We first compare the kinematic behaviour along the bulge minor axis (Table 3) with previous results from the literature. We saw in Sect. 3 that our Baade's Window radial velocity dispersion excellently agrees with previous measurements. At $b=-6\hbox {$^\circ $ }$ our radial velocity dispersion is lower than the BRAVA measure ( $\sigma_{\rm r}=108 \pm 7$ km s-1, Howard et al. 2008). The decrease of the radial velocity dispersion with galactic latitude we observe is consistent with the SiO maser measurements of Izumiura et al. (1995).

All fields show a negligible skew, while the kurtosis is different. This variation of the kurtosis was not detected in Howard et al. (2008).
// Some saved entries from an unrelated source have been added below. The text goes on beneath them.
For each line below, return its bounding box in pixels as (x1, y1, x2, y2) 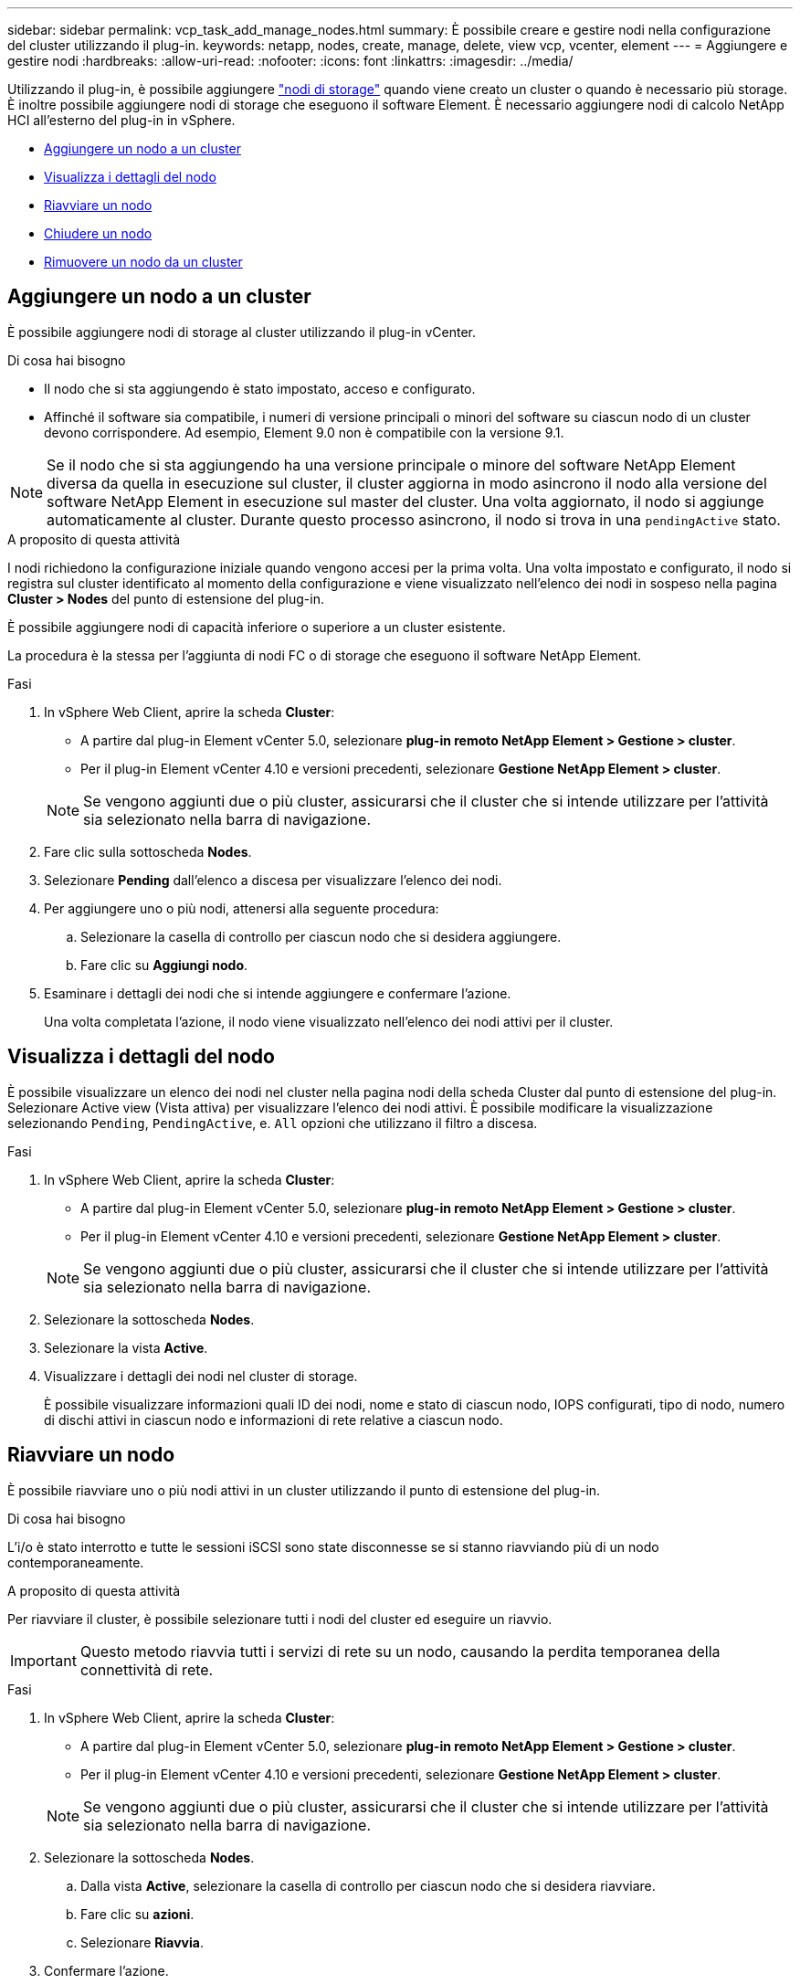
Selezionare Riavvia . (80, 1934, 204, 1950)
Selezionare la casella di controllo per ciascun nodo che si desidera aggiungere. (80, 928, 562, 945)
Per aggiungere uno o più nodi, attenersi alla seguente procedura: (44, 900, 439, 916)
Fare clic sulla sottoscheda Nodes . (44, 843, 252, 860)
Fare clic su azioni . (80, 1905, 195, 1922)
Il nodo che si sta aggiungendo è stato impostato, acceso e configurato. (44, 380, 476, 396)
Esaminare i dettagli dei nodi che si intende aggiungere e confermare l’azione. (44, 985, 511, 1001)
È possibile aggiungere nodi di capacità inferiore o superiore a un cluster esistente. (7, 618, 506, 635)
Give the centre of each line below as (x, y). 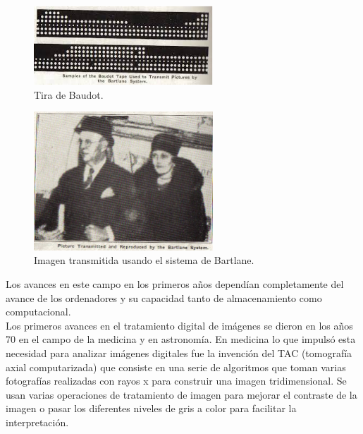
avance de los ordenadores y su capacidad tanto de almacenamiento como (164, 297)
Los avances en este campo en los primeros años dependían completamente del (175, 284)
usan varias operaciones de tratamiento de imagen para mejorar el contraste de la (181, 394)
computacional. (38, 312)
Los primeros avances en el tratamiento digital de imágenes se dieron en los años (179, 325)
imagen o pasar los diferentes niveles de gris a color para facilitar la (151, 408)
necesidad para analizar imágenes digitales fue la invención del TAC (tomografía (179, 353)
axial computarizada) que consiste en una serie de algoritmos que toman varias (176, 367)
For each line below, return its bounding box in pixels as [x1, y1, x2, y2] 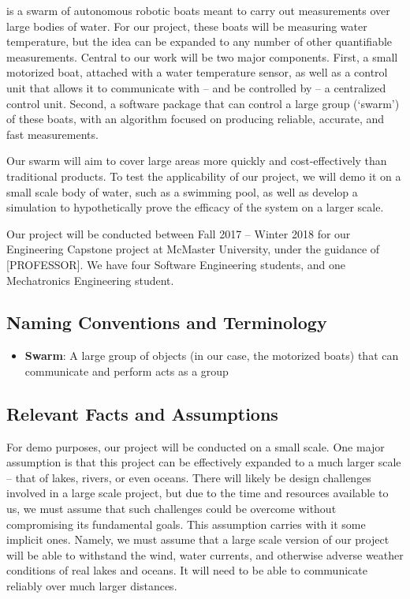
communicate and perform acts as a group [24, 362, 229, 379]
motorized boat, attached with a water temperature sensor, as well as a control [6, 64, 388, 80]
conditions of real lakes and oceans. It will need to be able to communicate [6, 562, 367, 578]
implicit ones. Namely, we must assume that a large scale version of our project [6, 531, 389, 548]
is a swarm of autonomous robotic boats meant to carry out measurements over [6, 2, 390, 18]
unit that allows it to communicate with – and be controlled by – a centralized [6, 79, 386, 95]
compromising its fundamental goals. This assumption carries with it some [6, 515, 366, 532]
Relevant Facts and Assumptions [6, 401, 278, 425]
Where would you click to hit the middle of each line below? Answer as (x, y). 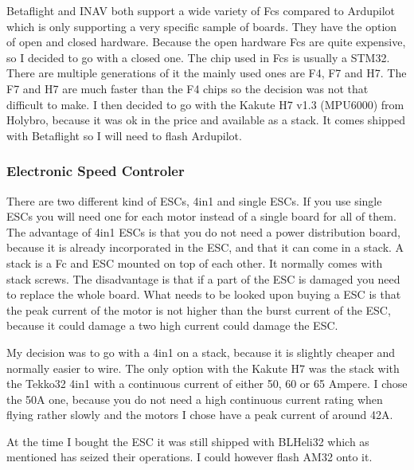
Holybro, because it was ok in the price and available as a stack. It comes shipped (206, 120)
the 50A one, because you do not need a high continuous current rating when (195, 399)
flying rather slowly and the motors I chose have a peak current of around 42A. (200, 415)
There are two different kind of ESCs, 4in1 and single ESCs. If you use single (194, 200)
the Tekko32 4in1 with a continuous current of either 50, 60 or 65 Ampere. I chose (207, 384)
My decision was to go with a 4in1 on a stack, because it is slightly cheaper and (201, 352)
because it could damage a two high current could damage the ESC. (172, 325)
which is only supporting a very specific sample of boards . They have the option (202, 26)
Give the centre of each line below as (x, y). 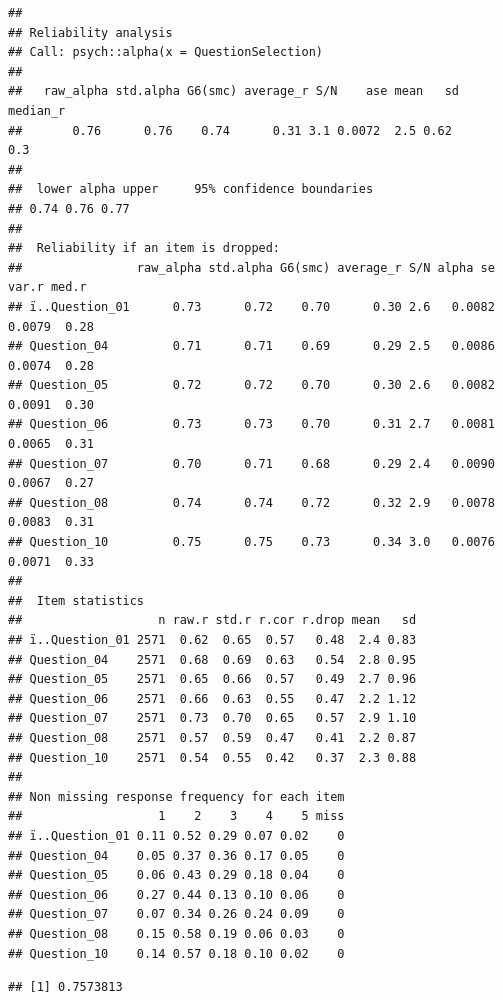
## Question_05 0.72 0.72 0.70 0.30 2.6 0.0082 (251, 385)
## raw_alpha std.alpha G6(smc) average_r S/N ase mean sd (234, 91)
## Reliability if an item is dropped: (144, 248)
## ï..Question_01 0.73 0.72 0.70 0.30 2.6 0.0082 (251, 306)
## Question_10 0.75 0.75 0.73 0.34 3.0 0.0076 (251, 542)
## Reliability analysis (90, 32)
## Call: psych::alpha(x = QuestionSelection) (165, 52)
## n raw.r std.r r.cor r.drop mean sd (212, 620)
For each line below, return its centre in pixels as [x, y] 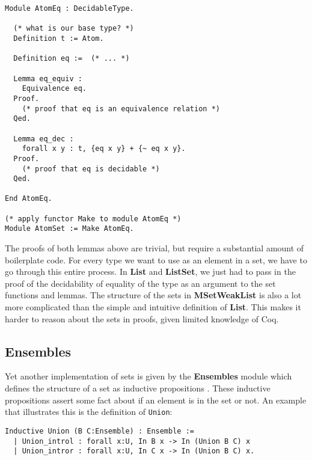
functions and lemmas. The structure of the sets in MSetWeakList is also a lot [153, 295]
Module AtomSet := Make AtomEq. [69, 229]
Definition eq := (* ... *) [72, 59]
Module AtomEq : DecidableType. [69, 8]
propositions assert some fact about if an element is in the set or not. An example [156, 400]
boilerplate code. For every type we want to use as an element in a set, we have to [156, 259]
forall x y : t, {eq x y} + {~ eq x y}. [104, 149]
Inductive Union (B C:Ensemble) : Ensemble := [99, 431]
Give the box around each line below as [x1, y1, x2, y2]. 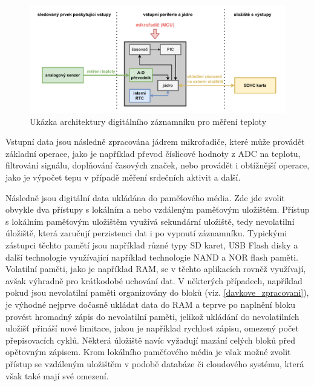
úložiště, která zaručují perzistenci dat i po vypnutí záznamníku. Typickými [5, 227, 287, 239]
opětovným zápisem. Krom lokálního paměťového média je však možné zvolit [5, 345, 291, 358]
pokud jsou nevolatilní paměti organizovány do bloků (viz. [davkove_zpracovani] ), [5, 286, 309, 299]
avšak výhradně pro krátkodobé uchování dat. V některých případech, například [5, 274, 303, 287]
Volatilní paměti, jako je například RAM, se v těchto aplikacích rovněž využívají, [5, 262, 306, 275]
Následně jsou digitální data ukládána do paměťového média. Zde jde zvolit [5, 191, 285, 204]
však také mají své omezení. [5, 369, 109, 382]
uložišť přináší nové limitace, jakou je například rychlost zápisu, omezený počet [5, 322, 299, 334]
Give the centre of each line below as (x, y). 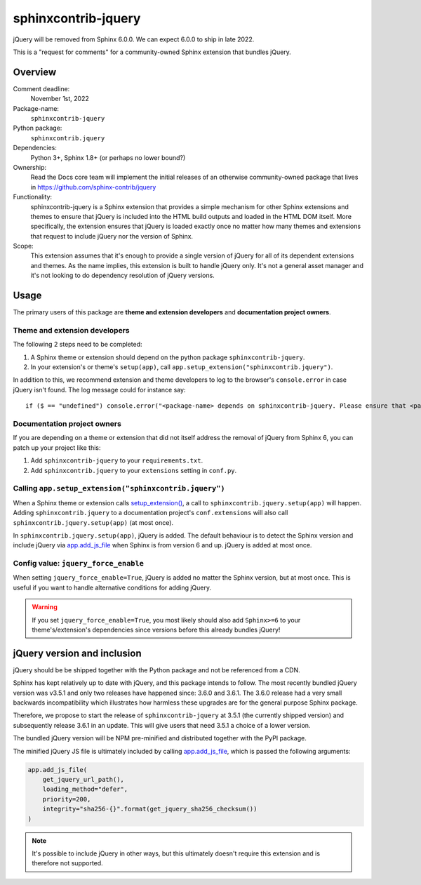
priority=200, (67, 799)
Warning (45, 607)
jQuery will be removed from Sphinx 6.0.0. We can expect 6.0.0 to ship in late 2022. (134, 39)
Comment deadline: (41, 88)
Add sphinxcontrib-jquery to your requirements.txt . (117, 460)
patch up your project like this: (57, 447)
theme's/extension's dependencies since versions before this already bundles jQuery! (156, 630)
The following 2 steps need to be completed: (78, 345)
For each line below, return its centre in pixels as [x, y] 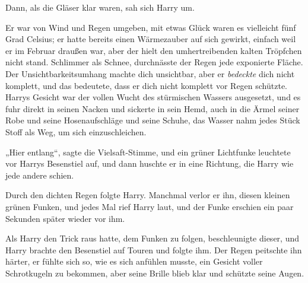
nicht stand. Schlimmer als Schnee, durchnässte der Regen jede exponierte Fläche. [154, 62]
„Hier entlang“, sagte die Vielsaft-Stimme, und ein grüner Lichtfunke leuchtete [148, 152]
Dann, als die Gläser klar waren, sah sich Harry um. [100, 7]
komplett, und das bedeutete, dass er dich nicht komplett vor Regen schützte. [146, 85]
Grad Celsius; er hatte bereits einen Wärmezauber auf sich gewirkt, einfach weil [151, 39]
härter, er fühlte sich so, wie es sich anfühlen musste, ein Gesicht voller [134, 261]
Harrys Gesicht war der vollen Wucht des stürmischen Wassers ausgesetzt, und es [153, 97]
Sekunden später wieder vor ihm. [65, 218]
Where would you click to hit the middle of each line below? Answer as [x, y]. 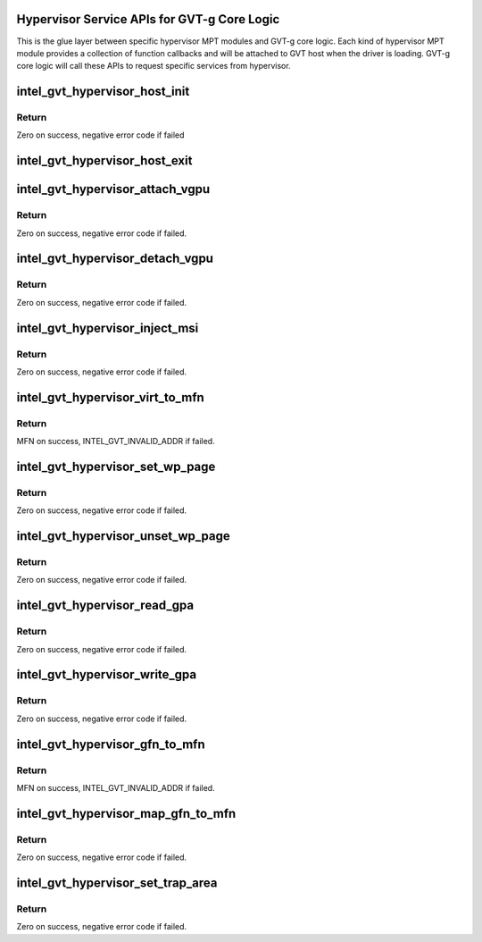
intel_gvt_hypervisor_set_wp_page [116, 466]
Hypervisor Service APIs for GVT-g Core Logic [148, 19]
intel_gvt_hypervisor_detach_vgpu [115, 259]
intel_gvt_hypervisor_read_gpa [105, 606]
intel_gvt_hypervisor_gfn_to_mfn [111, 744]
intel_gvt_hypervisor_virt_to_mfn [110, 397]
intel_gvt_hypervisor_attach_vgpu [113, 189]
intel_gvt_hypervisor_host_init [103, 92]
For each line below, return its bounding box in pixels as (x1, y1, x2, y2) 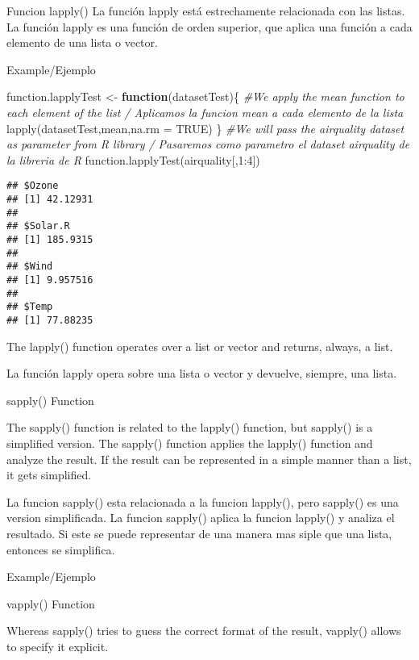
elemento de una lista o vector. (6, 34, 158, 51)
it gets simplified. (6, 466, 92, 483)
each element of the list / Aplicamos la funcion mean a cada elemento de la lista (6, 103, 404, 120)
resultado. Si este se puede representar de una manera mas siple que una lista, (6, 524, 392, 541)
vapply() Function (6, 595, 95, 612)
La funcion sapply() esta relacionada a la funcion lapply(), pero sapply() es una (6, 493, 399, 510)
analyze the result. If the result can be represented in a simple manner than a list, (6, 450, 412, 467)
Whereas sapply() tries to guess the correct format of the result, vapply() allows (6, 622, 401, 639)
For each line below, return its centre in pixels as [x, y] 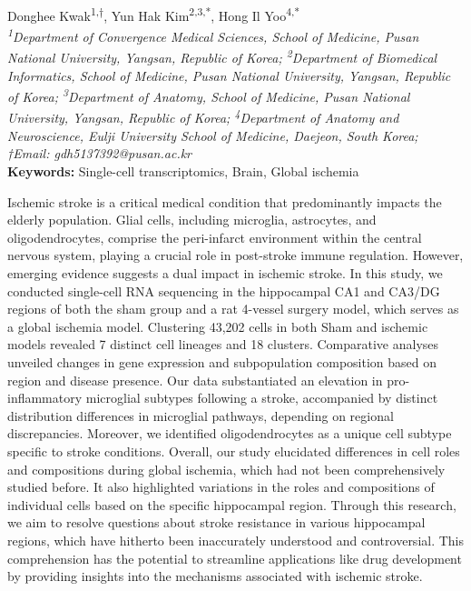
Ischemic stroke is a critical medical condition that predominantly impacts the [225, 201]
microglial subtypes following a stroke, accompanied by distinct [262, 398]
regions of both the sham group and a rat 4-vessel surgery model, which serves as [233, 309]
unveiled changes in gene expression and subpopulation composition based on [222, 361]
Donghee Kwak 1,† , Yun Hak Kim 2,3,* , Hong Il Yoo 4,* [154, 14]
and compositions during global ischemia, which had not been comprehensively [226, 469]
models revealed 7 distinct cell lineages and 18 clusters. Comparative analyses [223, 344]
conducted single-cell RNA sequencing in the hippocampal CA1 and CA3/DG [224, 290]
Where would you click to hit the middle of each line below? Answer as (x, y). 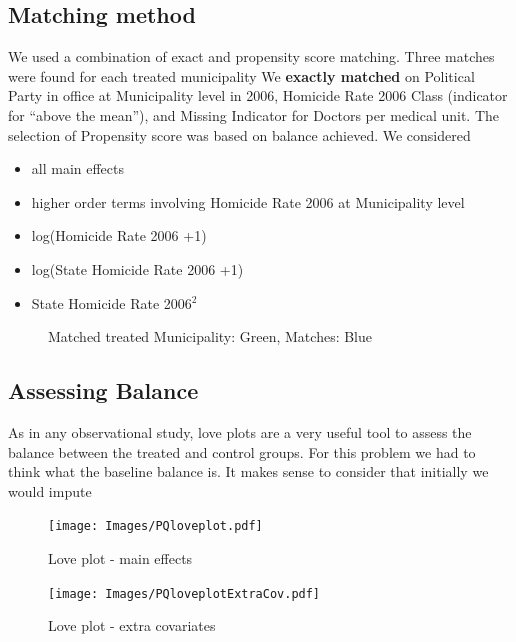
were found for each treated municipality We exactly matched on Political (241, 75)
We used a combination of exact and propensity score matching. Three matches (251, 56)
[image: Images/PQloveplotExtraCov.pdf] (184, 593)
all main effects (78, 168)
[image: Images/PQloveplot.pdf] (155, 526)
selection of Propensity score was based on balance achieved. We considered (239, 134)
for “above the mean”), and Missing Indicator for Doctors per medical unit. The (254, 114)
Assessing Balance (103, 390)
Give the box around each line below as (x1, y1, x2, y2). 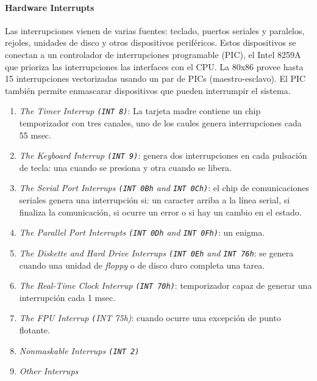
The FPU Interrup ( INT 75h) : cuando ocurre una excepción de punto (19, 311, 281, 324)
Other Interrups (19, 365, 79, 377)
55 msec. (19, 128, 51, 141)
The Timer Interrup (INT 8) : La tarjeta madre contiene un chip (19, 104, 261, 117)
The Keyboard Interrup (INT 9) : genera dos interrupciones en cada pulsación (19, 149, 307, 162)
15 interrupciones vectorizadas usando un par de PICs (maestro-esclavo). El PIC (5, 72, 306, 85)
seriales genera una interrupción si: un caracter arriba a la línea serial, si (19, 194, 290, 206)
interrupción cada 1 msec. (19, 291, 116, 303)

At $b=-12\hbox{$^\circ$ }$the distribution is significantly pointy (with 99.3% confidence according to the Anscombe-Glynn kurtosis test), indicating that the kinematics are significantly affected by the disc. At $b=-6\hbox {$^\circ $ }$ the kurtosis becomes consistent with zero. In Baade's Window the distribution is significantly flattened (with 93% confidence in the RGB sample and 99.8% in the red clump sample). Sharples et al. (1990) and Rangwala et al. (2009) also measured a skew consistent with zero and kurtosis significantly negative in Baade's Window, indicating that the distributions are flat-topped rather than peaked. Rangwala et al. (2009) concludes that this seems to be consistent with a model of the bar with stars in elongated orbits forming two streams at different mean radial velocities, broadening and flattening the total distribution.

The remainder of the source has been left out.